[Exercise directions] Answer with one number only: the count of lines below that hold the word "been".

[Information supplied]
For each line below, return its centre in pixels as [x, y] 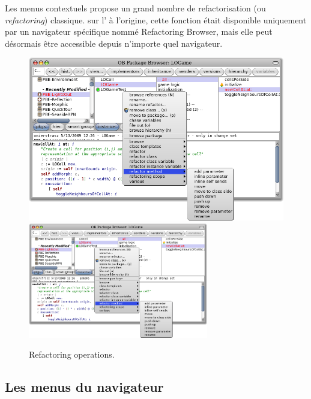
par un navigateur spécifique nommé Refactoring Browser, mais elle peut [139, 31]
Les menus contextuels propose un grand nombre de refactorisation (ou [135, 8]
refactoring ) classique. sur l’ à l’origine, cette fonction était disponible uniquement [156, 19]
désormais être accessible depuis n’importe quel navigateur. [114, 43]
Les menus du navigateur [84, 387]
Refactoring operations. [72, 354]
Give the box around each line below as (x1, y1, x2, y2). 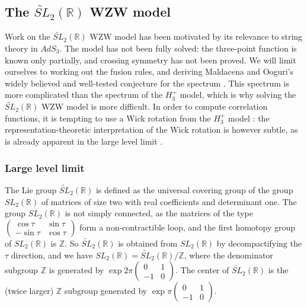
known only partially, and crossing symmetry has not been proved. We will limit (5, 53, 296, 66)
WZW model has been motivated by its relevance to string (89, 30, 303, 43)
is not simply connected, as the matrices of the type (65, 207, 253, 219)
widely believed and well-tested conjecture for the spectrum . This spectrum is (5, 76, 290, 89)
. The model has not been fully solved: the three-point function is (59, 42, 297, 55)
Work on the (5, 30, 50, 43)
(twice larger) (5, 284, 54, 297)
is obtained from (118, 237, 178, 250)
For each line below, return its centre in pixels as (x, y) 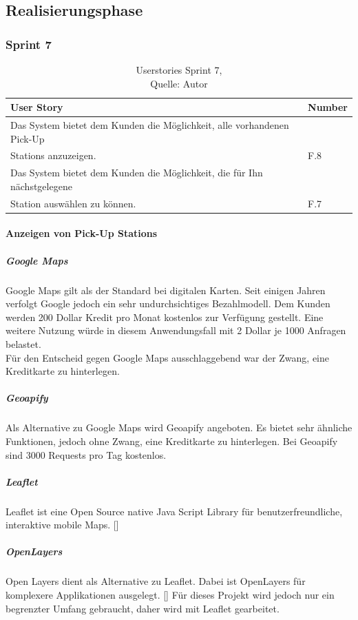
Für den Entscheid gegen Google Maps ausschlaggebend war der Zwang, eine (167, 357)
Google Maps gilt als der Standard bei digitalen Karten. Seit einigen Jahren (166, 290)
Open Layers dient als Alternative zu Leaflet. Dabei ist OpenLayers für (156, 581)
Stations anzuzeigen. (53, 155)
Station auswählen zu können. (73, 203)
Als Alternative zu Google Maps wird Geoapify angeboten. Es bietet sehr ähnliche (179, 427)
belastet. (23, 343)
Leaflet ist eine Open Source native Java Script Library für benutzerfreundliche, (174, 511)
* * *
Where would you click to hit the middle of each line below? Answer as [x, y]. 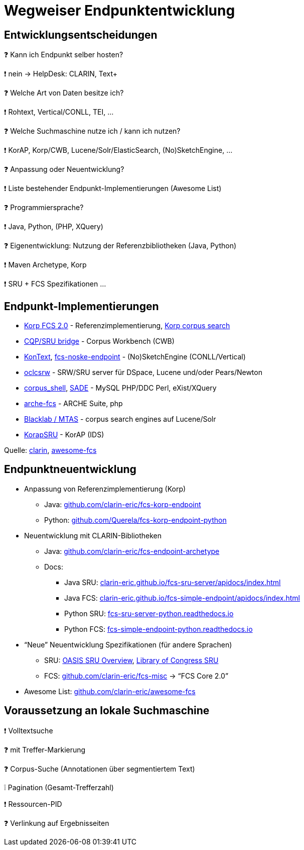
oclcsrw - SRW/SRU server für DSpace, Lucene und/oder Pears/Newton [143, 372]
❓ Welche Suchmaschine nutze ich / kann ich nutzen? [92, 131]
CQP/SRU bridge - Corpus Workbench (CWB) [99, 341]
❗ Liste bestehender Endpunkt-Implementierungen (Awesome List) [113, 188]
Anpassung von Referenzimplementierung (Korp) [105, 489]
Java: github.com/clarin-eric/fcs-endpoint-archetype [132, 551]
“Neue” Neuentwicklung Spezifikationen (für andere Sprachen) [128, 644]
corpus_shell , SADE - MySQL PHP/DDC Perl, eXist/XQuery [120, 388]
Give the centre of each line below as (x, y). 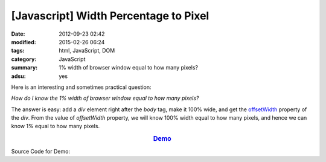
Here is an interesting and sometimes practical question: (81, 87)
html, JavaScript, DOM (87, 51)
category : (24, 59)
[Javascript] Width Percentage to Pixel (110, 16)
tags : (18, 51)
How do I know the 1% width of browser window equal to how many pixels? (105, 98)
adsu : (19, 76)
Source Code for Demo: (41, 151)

[Written answer] 3